Duyulmamış, skandal lütuf

Eski Ahit'e geri dönersek, 1. Samuel Kitabı, kitabın sonuna doğru, İsrail halkının (İsrailliler) bir kez daha baş düşmanları Filistliler ile savaşta olduğunu keşfedersiniz. 

Bu özel durumda, dövülürler. Aslında, Oklahoma futbol stadyumu Orange Bowl'dan daha sert vuruluyorlar. Bu kötü; çünkü bu özel günde, bu özel savaşta kralları Saul ölmeli. Oğlu Jonathan, bu kavgada onunla birlikte ölür. Hikayemiz birkaç bölüm sonra başlıyor, 2. Samuel 4,4 (GN-2000):

“Üstelik Saul'un torunu, Yonatan'ın oğlu Merib-Baal [Mefiboşet de denir] yaşıyordu, ama iki bacağı da felçliydi. Babası ve dedesi öldüğünde beş yaşındaydı. Bunun haberi Yizreel'den gelince, bakıcısı onu alıp kaçtı. Ama aceleyle onu düşürdü. O zamandan beri felçli." Mefiboşet'in dramı budur. Bu adın telaffuzu zor olduğu için bu sabah ona bir evcil hayvan adı veriyoruz, kısaca "Schet" diyoruz. Ancak bu hikayede ilk aile tamamen katledilmiş görünüyor. Ardından, haber başkente ulaşıp saraya ulaştığında, panik ve kaos başlar - kral öldürüldüğünde, gelecekte bir ayaklanma olmamasını sağlamak için aile üyelerinin de idam edildiğini bilerek. Böylece, genel bir kaos anında hemşire Shet'i aldı ve saraydan kaçtı. Ancak mekanda hüküm süren koşuşturma içinde onu düşürür. İncil'in bize söylediği gibi, hayatının geri kalanında felçli kaldı. Bir düşünün, o kraliyet soyundandı ve önceki gün, beş yaşındaki herhangi bir çocuk gibi, tamamen tasasızdı. Hiç umursamadan sarayda dolaştı. Ama o gün tüm kaderi değişir. Babası öldürüldü. Dedesi öldürüldü. Kendisi düştü ve geri kalan günlerinde felç oldu. İncil'i daha fazla okursanız, önümüzdeki 20 yıl içinde Shet hakkında kaydedilmiş pek bir şey bulamazsınız. Onun hakkında gerçekten bildiğimiz tek şey, acısıyla kasvetli, izole bir yerde yaşadığı.

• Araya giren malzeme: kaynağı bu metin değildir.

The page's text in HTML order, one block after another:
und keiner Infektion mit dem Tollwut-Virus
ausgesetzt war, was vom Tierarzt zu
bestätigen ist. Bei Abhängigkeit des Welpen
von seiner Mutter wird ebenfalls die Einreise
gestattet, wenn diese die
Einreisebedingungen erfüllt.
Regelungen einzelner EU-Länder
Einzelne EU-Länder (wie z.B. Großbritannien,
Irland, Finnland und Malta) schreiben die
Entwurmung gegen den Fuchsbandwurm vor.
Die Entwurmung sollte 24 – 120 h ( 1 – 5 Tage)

Bazılarınızın şimdiden kendinize şu soruyu sormaya başladığınızı tahmin edebiliyorum: "Tamam, ne olmuş yani?" Bunun benimle ne ilgisi var? İstediğim dört yol var. bugünün “ne olmuş yani?” sorusuna ilk cevap burada.

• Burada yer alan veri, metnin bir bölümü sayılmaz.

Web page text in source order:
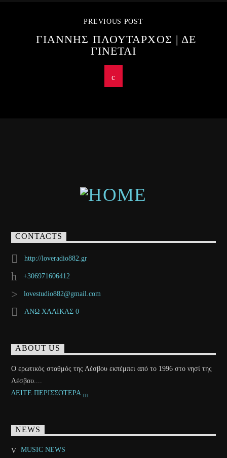
PREVIOUS POST
ΓΙΑΝΝΗΣ ΠΛΟΥΤΑΡΧΟΣ | ΔΕ
ΓΙΝΕΤΑΙ
CONTACTS
http://loveradio882.gr
+306971606412
lovestudio882@gmail.com
ΑΝΩ ΧΑΛΙΚΑΣ 0
ABOUT US
Ο ερωτικός σταθμός της Λέσβου εκπέμπει από το 1996 στο νησί της
Λέσβου....
ΔΕΙΤΕ ΠΕΡΙΣΣΟΤΕΡΑ
NEWS
MUSIC NEWS

Düşündüğümüz gibi kırıldık

Ayaklarınız felç olmayabilir, ama belki de aklınız. Bacakların kırılmamış olabilir, ama İncil'in dediği gibi, ruhun. Ve bu odadaki her birinin durumu. Bu bizim ortak durumumuz. Paul ıssız durumumuz hakkında konuştuğunda, bir adım daha ileri gidiyor.

Efesliler'i görün 2,1:
"Senin de bu hayatta bir payın var. Geçmişte ölüydün; çünkü sen Tanrı'ya itaatsizlik ettin ve günah işledin”. O, kırılmanın ötesine geçiyor, sadece felç olmanın ötesine geçiyor. Mesih'ten ayrılma durumunuzun 'ruhsal olarak ölü' olarak tanımlanabileceğini söylüyor.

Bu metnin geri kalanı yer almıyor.